Normalizing Flows KL divergence equivalency This question is related to the normalizing flows concept in machine learning.
Let $X \sim P_X$ and $U \sim P_U$ be, respectively, the distribution of the data and a base distribution (e.g. an isotropic gaussian). We define a normalizing flow as $F: \mathcal{U} \rightarrow \mathcal{X}$ parametrized by $\theta$. Starting with $P_U$ and then applying $F$ will induce a new distribution $P_{F(U)}$ (used to match $P_X$). Since normalizing flows are invertible, we can also consider the distribution $P_{F^{-1}(X)}$.
How comes that in this case $D_{KL}[P_X || P_{F(U)}] = D_{KL}[P_{F^{-1}(X)} || P_U]$ ? $D_{KL}$ being the Kullback–Leibler divergence.
Let's say there are 2 scenarios:

*

*you don't have samples from $p_X(x)$, but you can evaluate $p_X(x)$,


*you have samples from $p_X(x)$, but you cannot evaluate $p_X(x)$.
Which divergence should be used in each scenario as the objective to optimize?
 A: The answer to your first question follows from the fact that the Kullback-Leibler divergence is, under mild conditions, invariant under transformations. This is straightforward and is shown in the section "Properties" of the Wikipedia site that you have referred to.
The answer to your second question can be found in

Papamakarios, George, et al. "Normalizing flows for probabilistic modeling and inference." Journal of Machine Learning Research 22.57 (2021): 1-64.
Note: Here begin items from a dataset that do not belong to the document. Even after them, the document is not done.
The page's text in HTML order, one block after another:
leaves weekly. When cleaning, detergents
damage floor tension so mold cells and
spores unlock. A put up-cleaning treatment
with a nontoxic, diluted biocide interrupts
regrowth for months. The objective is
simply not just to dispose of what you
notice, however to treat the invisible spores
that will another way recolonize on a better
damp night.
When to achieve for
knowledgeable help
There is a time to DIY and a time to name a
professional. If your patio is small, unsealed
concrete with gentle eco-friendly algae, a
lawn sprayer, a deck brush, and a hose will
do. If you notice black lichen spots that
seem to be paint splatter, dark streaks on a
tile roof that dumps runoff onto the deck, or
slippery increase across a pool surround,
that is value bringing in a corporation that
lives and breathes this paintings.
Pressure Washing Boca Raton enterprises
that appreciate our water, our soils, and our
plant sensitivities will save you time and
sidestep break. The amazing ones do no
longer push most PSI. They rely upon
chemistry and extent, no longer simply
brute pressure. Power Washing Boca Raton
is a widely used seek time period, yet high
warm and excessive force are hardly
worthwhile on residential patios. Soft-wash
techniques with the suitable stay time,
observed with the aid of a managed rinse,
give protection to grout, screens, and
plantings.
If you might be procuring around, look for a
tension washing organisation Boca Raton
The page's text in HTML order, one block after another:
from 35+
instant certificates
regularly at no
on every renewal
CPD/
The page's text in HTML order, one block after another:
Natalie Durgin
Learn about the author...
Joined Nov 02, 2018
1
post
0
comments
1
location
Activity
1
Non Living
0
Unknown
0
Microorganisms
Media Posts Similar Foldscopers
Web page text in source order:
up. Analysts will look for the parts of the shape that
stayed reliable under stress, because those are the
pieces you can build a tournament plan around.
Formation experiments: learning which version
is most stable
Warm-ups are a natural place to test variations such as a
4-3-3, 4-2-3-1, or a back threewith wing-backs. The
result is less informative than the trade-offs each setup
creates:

in sections 2.3.1 and 2.3.2.
What it says is basically this: If you can sample from $P_X$, you should minimize the KL-divergence:
$$
D_{KL}[P_X \| P_{F(U)}] = -\mathbb{E}_{P_X}[\log P_{F(U)}] - H_{P_X},
$$
where $H_{P_X}$ is the entropy of $P_X$. For the optimization task of finding the parameters of $F$ and $P_U$, the entropy is irrelevant, since it is constant. You can approximate the expectation $\mathbb{E}_{P_X}[P_{F(U)}]$ if you have samples of $P_X$, so this is appropriate for your second scenario.
For your first scenario, you should switch the arguments of the KL-divergence, i.e. you should minimize:
$$
D_{KL}[P_{F(U)} \| P_X] = \mathbb{E}_{P_U}[\log P_U] - \mathbb{E}_{P_U}[\log P_{F^{-1}(X)}]
$$
and since $P_U$ is considered to be easy to use, your only problem is to evaluate $P_{F^{-1}(X)}$, but that is considered doable in your first scenario.